Information provided:
☆ ☆ ☆ ☆ ☆

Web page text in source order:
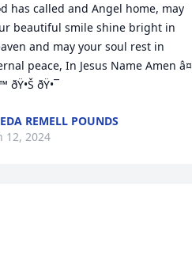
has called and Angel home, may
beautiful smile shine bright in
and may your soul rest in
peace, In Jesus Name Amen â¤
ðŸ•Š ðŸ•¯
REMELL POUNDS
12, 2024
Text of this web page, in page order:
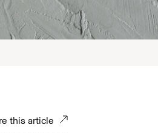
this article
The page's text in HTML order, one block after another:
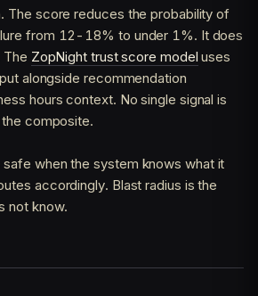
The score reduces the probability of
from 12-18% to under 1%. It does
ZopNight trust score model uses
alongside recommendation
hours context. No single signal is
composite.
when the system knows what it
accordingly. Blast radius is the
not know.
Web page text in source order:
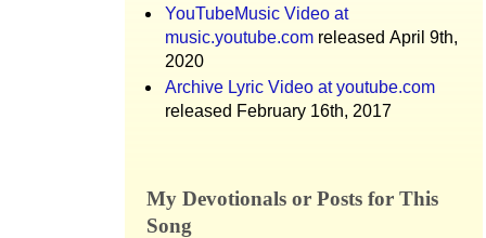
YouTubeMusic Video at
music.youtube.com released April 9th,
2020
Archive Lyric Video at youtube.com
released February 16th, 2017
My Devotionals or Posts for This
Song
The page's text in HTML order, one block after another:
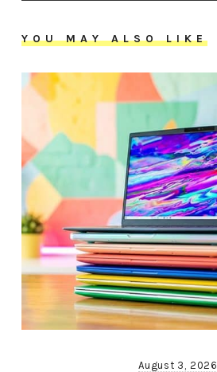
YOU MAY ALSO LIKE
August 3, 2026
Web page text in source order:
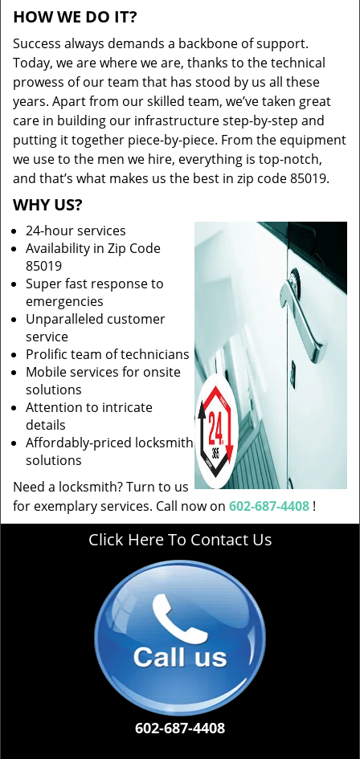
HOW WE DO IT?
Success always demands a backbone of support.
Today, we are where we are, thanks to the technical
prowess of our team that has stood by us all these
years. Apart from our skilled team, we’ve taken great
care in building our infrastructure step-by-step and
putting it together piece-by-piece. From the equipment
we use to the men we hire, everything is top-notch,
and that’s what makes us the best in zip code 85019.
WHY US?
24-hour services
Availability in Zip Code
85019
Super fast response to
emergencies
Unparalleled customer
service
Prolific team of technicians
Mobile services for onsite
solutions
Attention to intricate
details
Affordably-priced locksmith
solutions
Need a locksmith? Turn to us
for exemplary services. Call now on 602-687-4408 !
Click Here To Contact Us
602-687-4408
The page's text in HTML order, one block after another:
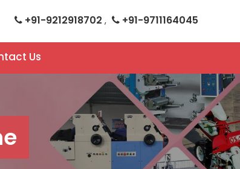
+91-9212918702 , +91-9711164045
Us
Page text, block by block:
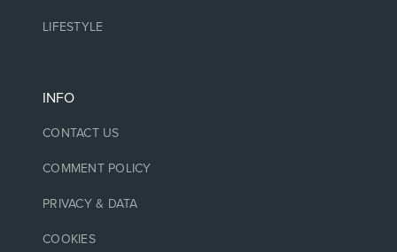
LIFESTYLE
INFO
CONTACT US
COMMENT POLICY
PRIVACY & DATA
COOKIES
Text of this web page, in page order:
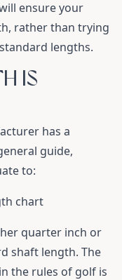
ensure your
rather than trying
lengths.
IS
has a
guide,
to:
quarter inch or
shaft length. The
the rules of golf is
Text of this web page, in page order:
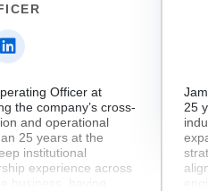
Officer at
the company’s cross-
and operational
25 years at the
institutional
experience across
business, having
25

☆ ☆ ☆ ☆ ☆

Your assignment:
Copy each entry exactly, with no pictures.

Exercise solution:
Web page text in source order:
has called and Angel home, may
beautiful smile shine bright in
and may your soul rest in
peace, In Jesus Name Amen â¤
ðŸ•Š ðŸ•¯
REMELL POUNDS
12, 2024
Text of this web page, in page order:
this article
The page's text in HTML order, one block after another:
The score reduces the probability of
from 12-18% to under 1%. It does
ZopNight trust score model uses
alongside recommendation
hours context. No single signal is
composite.
when the system knows what it
accordingly. Blast radius is the
not know.
Web page text in source order:
YouTubeMusic Video at
music.youtube.com released April 9th,
2020
Archive Lyric Video at youtube.com
released February 16th, 2017
My Devotionals or Posts for This
Song
The page's text in HTML order, one block after another:
YOU MAY ALSO LIKE
August 3, 2026
Web page text in source order:
HOW WE DO IT?
Success always demands a backbone of support.
Today, we are where we are, thanks to the technical
prowess of our team that has stood by us all these
years. Apart from our skilled team, we’ve taken great
care in building our infrastructure step-by-step and
putting it together piece-by-piece. From the equipment
we use to the men we hire, everything is top-notch,
and that’s what makes us the best in zip code 85019.
WHY US?
24-hour services
Availability in Zip Code
85019
Super fast response to
emergencies
Unparalleled customer
service
Prolific team of technicians
Mobile services for onsite
solutions
Attention to intricate
details
Affordably-priced locksmith
solutions
Need a locksmith? Turn to us
for exemplary services. Call now on 602-687-4408 !
Click Here To Contact Us
602-687-4408
The page's text in HTML order, one block after another:
+91-9212918702 , +91-9711164045
Us
Page text, block by block:
LIFESTYLE
INFO
CONTACT US
COMMENT POLICY
PRIVACY & DATA
COOKIES
Text of this web page, in page order:
ensure your
rather than trying
lengths.
IS
has a
guide,
to:
quarter inch or
shaft length. The
the rules of golf is
Text of this web page, in page order:
Officer at
the company’s cross-
and operational
25 years at the
institutional
experience across
business, having
25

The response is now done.